_TASK INSTRUCTIONS_
Exact repetition, pictures omitted: give every record below again.

==================================================

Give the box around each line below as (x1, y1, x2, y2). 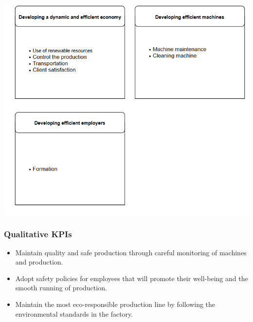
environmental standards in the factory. (15, 308, 133, 319)
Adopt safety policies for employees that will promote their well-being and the (15, 273, 248, 283)
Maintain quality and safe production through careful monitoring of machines (15, 247, 247, 257)
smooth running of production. (15, 283, 107, 293)
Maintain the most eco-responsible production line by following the (15, 299, 216, 309)
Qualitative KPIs (4, 228, 72, 240)
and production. (15, 257, 63, 267)
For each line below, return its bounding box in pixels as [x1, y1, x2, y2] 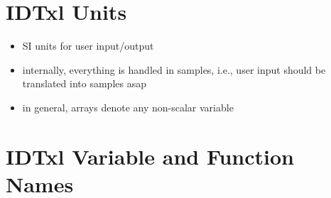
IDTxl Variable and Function [6, 141, 295, 170]
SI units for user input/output [22, 38, 154, 53]
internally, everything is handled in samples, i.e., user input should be [22, 62, 326, 77]
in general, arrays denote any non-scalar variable [22, 99, 234, 114]
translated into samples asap [22, 76, 146, 91]
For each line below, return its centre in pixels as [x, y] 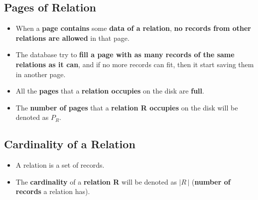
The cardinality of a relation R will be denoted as [96, 181]
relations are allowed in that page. [72, 38]
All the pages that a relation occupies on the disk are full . [110, 91]
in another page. [41, 74]
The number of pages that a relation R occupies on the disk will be [127, 107]
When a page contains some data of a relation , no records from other [133, 28]
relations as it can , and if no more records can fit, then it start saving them [135, 64]
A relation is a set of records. [60, 165]
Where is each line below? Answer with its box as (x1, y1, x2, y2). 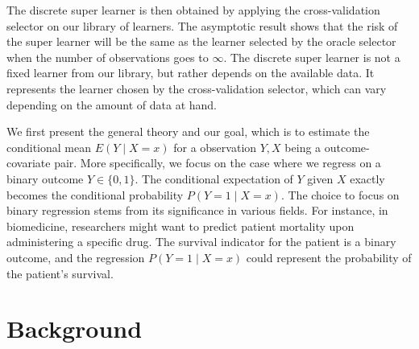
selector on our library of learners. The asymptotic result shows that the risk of (6, 17, 398, 34)
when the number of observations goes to (6, 48, 209, 65)
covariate (6, 154, 51, 171)
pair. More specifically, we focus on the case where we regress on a (54, 154, 381, 171)
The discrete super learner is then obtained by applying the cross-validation (6, 2, 380, 18)
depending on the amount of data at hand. (6, 96, 217, 113)
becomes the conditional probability (6, 186, 184, 203)
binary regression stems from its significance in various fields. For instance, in (6, 202, 388, 219)

==================================================

_OUTPUT BELOW_
Give the box around each line below as (x1, y1, x2, y2). 
environmental standards in the factory. (15, 308, 133, 319)
Adopt safety policies for employees that will promote their well-being and the (15, 273, 248, 283)
Maintain quality and safe production through careful monitoring of machines (15, 247, 247, 257)
smooth running of production. (15, 283, 107, 293)
Maintain the most eco-responsible production line by following the (15, 299, 216, 309)
Qualitative KPIs (4, 228, 72, 240)
and production. (15, 257, 63, 267)
For each line below, return its bounding box in pixels as [x1, y1, x2, y2] 
IDTxl Variable and Function [6, 141, 295, 170]
SI units for user input/output [22, 38, 154, 53]
internally, everything is handled in samples, i.e., user input should be [22, 62, 326, 77]
in general, arrays denote any non-scalar variable [22, 99, 234, 114]
translated into samples asap [22, 76, 146, 91]
For each line below, return its centre in pixels as [x, y] 
The cardinality of a relation R will be denoted as [96, 181]
relations are allowed in that page. [72, 38]
All the pages that a relation occupies on the disk are full . [110, 91]
in another page. [41, 74]
The number of pages that a relation R occupies on the disk will be [127, 107]
When a page contains some data of a relation , no records from other [133, 28]
relations as it can , and if no more records can fit, then it start saving them [135, 64]
A relation is a set of records. [60, 165]
Where is each line below? Answer with its box as (x1, y1, x2, y2). 
selector on our library of learners. The asymptotic result shows that the risk of (6, 17, 398, 34)
when the number of observations goes to (6, 48, 209, 65)
covariate (6, 154, 51, 171)
pair. More specifically, we focus on the case where we regress on a (54, 154, 381, 171)
The discrete super learner is then obtained by applying the cross-validation (6, 2, 380, 18)
depending on the amount of data at hand. (6, 96, 217, 113)
becomes the conditional probability (6, 186, 184, 203)
binary regression stems from its significance in various fields. For instance, in (6, 202, 388, 219)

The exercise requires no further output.